Wow, this sounds so much like a network loop of some sort causing a broadcast storm.

I was also thinking that you have a loop in your network. Maybe try enabling STP on your br-lan So it will only disable one port instead of all not responding.

I agree, but:

  1. For there to be a loop, it includes the WLAN and LAN interfaces. Yet the LAN on the Omnia goes down, and the WLAN stays responsive.
  2. Because of 1 I can see network traffic on Luci’s Interfaces pages. Not only can I see it, I can see it’s active, there is traffic on the LAN interface, the numbers move, and I can see it is not at all voluminous.

So, storm is not the word I’d use, but something is up, indeed.

Moreover, I connected to the EX6200 over its WLAN and reconfigure it from extender mode into WAP mode, and it now runs fine as a WAP.

The issue arises (Omnia’s LAN interface dies) when the EX6200 is connected to bot the Omnia’s LAN and WLAN (is in extender mode), but does not “appear” to relate to a traffic flood or storm, but something more subtle.

Still, this is interesting reading:

But does not impact any of the observations, that if a broadcast storm were to blame I’d want to see that on the monitored traffic count on Luci, and also I’d expect it to flood all the links in the loop (so in this case the Omnia’s LAN and WLAN).

Interesting, had to read about that, and found it on Luci. It remains an exercise in learning, alas as in AP mode my issues are resolved, and I have no issue to resolve, only more to learn about why this issue existed at all (i.e. growing personally). That has some value, but in a busy life as limits too. I’d have to make time to experiment with STP risking network downtime in the process (not a crisis I deliver free services to community groups and beggars accept that 100% uptime is not promised, cannot be, but I manage OK (98.693% uptime in the past month, only 94.646% in the past week because of this issue).

STP is interesting and was a nice read. This is perhaps one of the more interesting reads:

Because it highlights that multiple paths are an exploited feature, not a problem.

I’m not sure how a loop differs from multiple paths. Again, I am in fact a rusty network engineer (studied networks intensively in the 1990s) and my recollection of the Ethernet is as a broadcast protocol. A given NIC simply shouts out packets with appropriate addressing, and only listeners identifying under that address act on it. Of course, in an IP network the remaining Ethernet layer operates primarily between two endpoints only (the evolution toward switched networks enabling maximum bandwidth on the Ethernet). Still, the NICs are all operating Ethernet at the conceptual OSI data link layer (with MAC as the addressor), with IP routing on top of that (with an IP address as the addressor). Local switches though are switched Ethernet I presume, so route (via ARP) using MACs. And that gets doubly interesting as the LAN and WLAN on the EX6200 have distinct MACs.
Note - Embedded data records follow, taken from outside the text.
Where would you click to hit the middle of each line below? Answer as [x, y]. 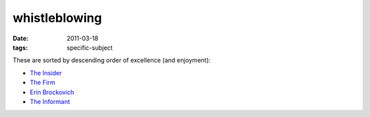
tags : [20, 47]
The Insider [46, 73]
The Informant [50, 101]
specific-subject [90, 47]
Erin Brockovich [52, 92]
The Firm [42, 83]
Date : [21, 38]
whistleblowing [57, 18]
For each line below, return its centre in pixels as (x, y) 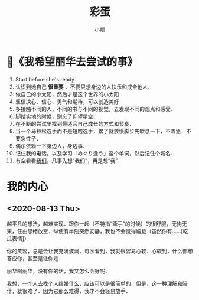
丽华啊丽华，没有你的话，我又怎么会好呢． (58, 271)
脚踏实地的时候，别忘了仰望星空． (57, 116)
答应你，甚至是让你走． (35, 258)
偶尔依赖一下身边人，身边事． (51, 146)
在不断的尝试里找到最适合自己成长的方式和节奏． (75, 123)
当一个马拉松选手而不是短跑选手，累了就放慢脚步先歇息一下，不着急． (101, 131)
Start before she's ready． (48, 79)
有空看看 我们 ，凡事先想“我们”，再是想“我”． (69, 161)
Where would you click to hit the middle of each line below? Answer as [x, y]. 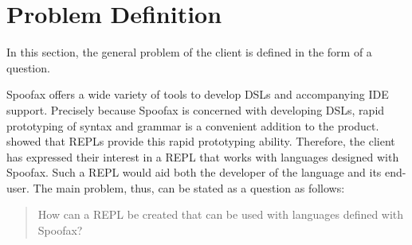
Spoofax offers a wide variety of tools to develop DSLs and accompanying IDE [198, 94]
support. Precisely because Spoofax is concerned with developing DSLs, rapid [196, 109]
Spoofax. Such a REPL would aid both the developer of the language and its [194, 172]
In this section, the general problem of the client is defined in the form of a [189, 52]
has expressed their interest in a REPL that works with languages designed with [203, 156]
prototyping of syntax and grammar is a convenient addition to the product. [193, 125]
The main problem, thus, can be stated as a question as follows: [189, 187]
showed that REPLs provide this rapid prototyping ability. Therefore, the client [201, 141]
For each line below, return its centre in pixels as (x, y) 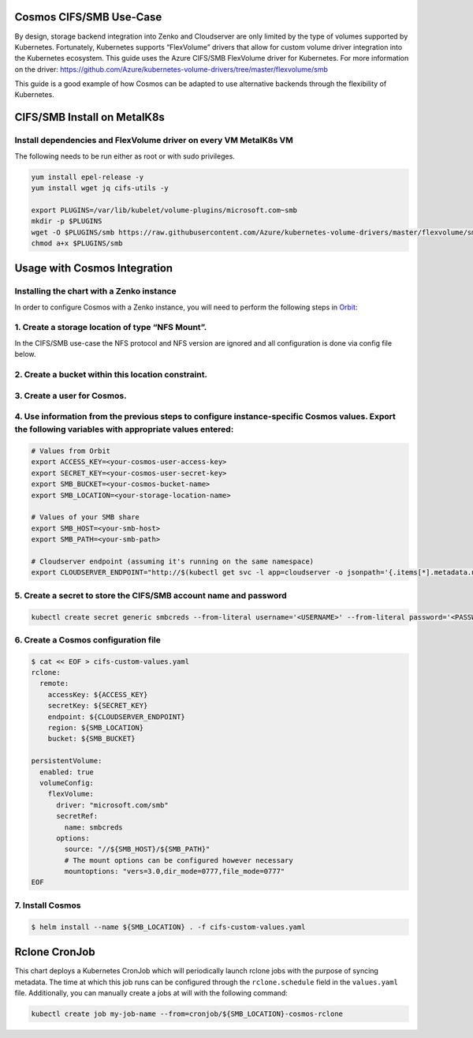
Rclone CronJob (55, 952)
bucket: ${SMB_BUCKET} (91, 739)
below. (25, 354)
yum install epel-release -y (88, 177)
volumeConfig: (67, 783)
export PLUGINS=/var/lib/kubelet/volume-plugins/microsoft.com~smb (164, 210)
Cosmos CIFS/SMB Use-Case (88, 17)
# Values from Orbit (71, 451)
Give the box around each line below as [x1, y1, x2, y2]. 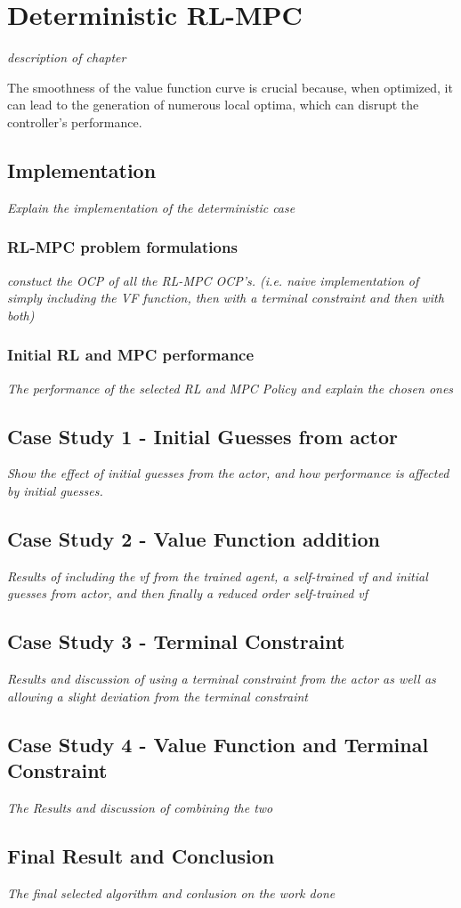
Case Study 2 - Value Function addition [7, 524, 380, 552]
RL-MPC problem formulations [7, 236, 238, 258]
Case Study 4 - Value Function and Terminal [7, 730, 429, 758]
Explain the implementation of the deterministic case [7, 198, 295, 216]
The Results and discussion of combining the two [7, 798, 273, 816]
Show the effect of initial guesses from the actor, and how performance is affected [7, 464, 449, 482]
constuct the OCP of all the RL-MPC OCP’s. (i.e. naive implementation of [7, 271, 419, 289]
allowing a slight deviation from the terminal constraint [7, 686, 308, 705]
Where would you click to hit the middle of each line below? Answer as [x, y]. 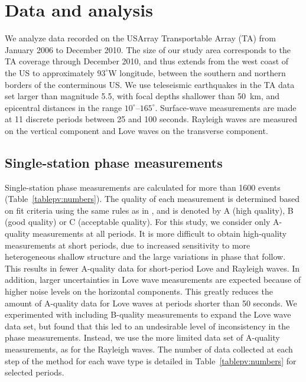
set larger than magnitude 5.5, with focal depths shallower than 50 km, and [142, 96]
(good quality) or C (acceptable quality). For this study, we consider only [138, 222]
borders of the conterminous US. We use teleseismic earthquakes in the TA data [150, 84]
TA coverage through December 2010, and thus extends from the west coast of [147, 61]
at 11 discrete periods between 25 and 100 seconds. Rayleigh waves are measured [151, 119]
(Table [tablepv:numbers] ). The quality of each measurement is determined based [152, 199]
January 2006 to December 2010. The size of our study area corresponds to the [148, 49]
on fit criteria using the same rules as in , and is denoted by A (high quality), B [149, 210]
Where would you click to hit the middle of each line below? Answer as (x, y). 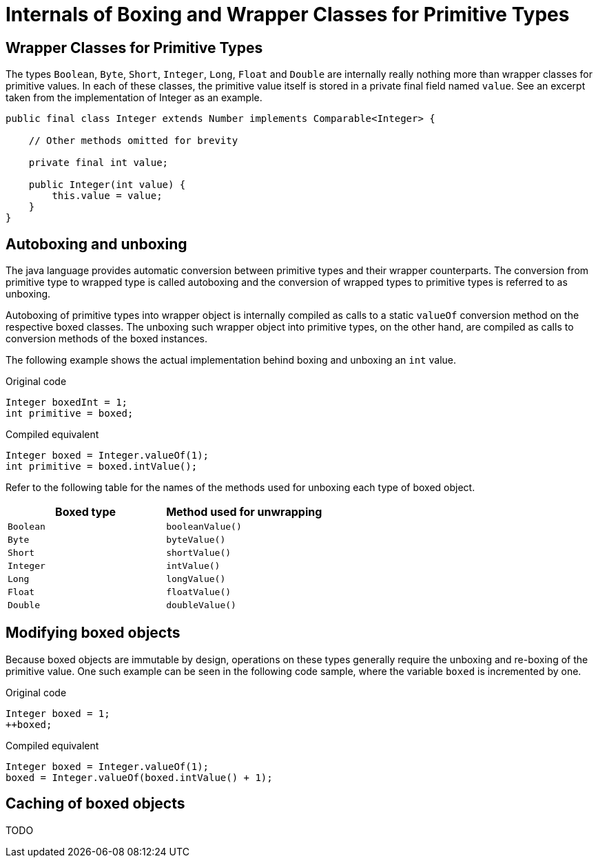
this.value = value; (107, 196)
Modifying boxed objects (93, 633)
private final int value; (99, 163)
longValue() (196, 579)
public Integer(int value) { (107, 185)
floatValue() (199, 592)
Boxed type (86, 512)
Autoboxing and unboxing (96, 244)
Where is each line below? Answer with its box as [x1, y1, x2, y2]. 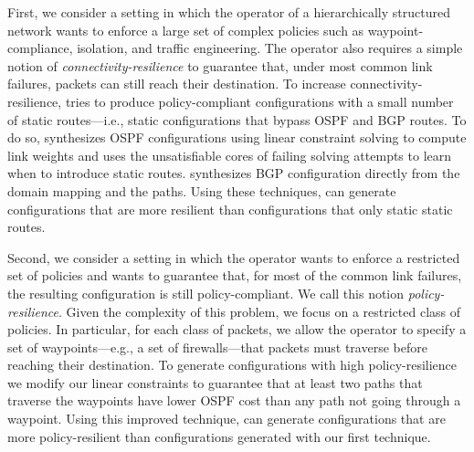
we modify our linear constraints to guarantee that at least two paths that [7, 373, 423, 392]
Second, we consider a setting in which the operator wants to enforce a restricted [7, 247, 460, 267]
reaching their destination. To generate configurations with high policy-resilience [7, 355, 458, 374]
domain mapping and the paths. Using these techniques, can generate [7, 181, 396, 200]
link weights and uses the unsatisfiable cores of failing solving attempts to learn [7, 145, 452, 164]
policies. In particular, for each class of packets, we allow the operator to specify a [7, 320, 467, 339]
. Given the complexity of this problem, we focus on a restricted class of [58, 301, 461, 321]
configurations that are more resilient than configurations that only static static [7, 199, 453, 218]
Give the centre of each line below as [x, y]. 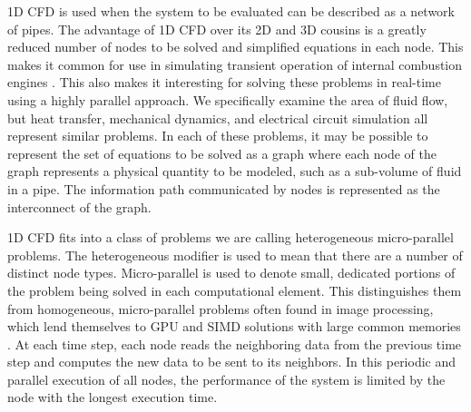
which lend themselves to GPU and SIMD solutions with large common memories [234, 326]
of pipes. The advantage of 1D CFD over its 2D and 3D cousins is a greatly [217, 29]
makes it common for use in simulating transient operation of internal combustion [235, 64]
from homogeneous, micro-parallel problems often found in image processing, [221, 308]
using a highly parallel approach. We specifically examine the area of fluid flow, [228, 99]
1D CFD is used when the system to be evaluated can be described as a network [231, 11]
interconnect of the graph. [79, 206]
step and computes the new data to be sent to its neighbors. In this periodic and [232, 362]
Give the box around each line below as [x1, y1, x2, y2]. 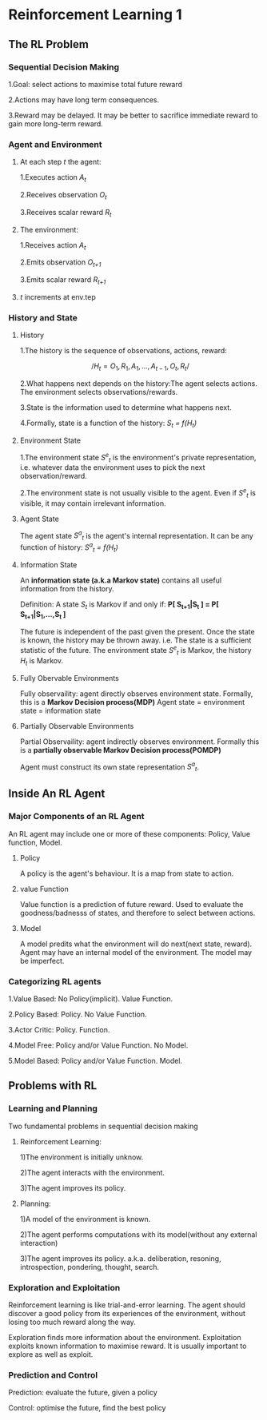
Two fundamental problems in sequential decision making [8, 1121, 198, 1131]
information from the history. [19, 583, 114, 593]
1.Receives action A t [19, 240, 86, 252]
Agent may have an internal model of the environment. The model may [19, 947, 253, 957]
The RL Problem [8, 38, 90, 51]
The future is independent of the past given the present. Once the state [19, 627, 255, 637]
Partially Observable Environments [19, 721, 134, 730]
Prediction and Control [8, 1369, 98, 1380]
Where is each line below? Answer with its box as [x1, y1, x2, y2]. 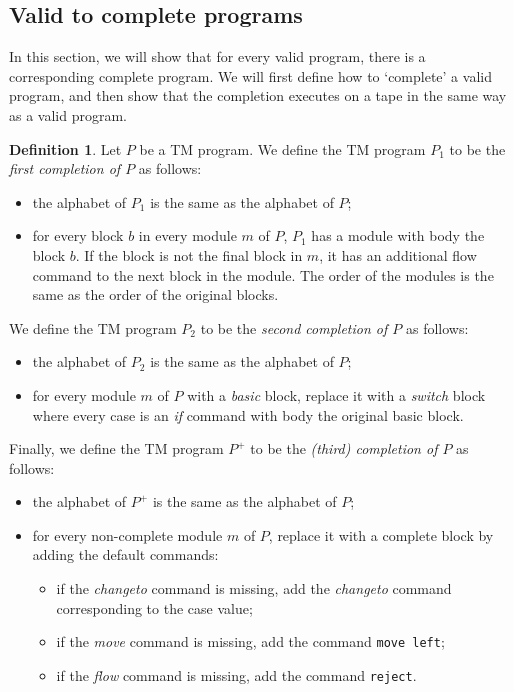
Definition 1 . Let [9, 138, 122, 159]
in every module [138, 225, 237, 246]
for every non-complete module [32, 524, 223, 545]
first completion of [9, 158, 121, 179]
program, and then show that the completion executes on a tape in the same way [9, 85, 507, 106]
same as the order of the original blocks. [32, 284, 279, 305]
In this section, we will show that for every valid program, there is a [9, 46, 426, 67]
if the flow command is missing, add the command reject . [56, 664, 417, 685]
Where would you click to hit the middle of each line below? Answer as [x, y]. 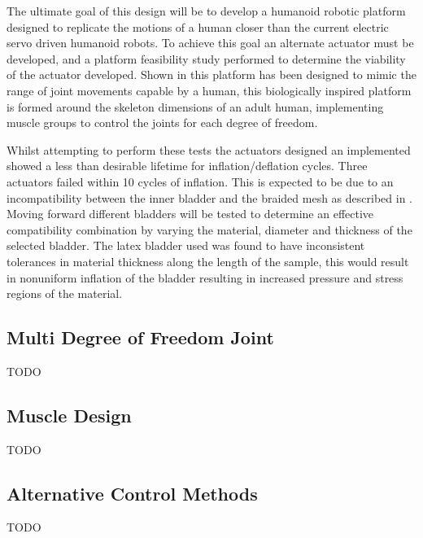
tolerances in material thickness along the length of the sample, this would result [208, 261]
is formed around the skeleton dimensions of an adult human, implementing [195, 106]
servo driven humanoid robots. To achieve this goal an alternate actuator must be [210, 43]
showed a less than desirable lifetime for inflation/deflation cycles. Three [187, 166]
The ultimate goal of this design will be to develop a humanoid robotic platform [206, 11]
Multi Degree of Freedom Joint [140, 337]
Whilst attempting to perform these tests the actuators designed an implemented [209, 149]
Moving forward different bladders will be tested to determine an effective [190, 214]
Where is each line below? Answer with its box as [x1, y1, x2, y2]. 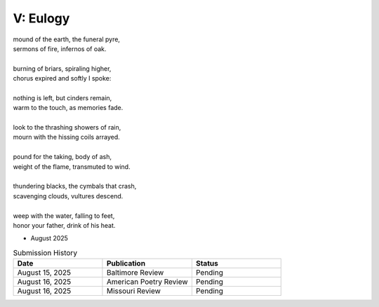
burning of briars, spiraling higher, [13, 64, 112, 73]
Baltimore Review [106, 268, 164, 278]
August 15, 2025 [17, 268, 72, 278]
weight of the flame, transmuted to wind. [13, 162, 131, 171]
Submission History [13, 247, 77, 257]
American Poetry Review [106, 277, 189, 287]
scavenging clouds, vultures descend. [13, 191, 124, 200]
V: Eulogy [13, 11, 70, 26]
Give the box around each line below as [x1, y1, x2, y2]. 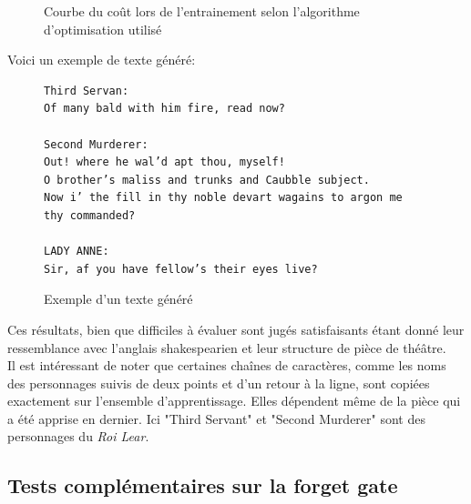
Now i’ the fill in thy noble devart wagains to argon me [44, 191, 403, 205]
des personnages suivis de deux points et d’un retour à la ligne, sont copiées [7, 373, 430, 392]
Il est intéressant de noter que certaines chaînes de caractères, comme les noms [7, 356, 446, 375]
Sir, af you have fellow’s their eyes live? [44, 262, 318, 276]
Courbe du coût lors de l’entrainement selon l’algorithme [44, 2, 360, 20]
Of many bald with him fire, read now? [44, 102, 285, 116]
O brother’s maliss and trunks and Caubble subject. [44, 173, 370, 186]
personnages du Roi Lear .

Seems STP is low risk mind you and given the LAN has a one route topology (is a tree really with its root at the WAN link on the Omnia and 5 initial branches, growing with each of the subsequent switches), STP might be a good way of ensuring if a wired loop were accidentally created, a stable network is maintained.

Anyhow, nice tip, nice reading and I learned something (unlike old dogs, old network engineers do learn new tricks!).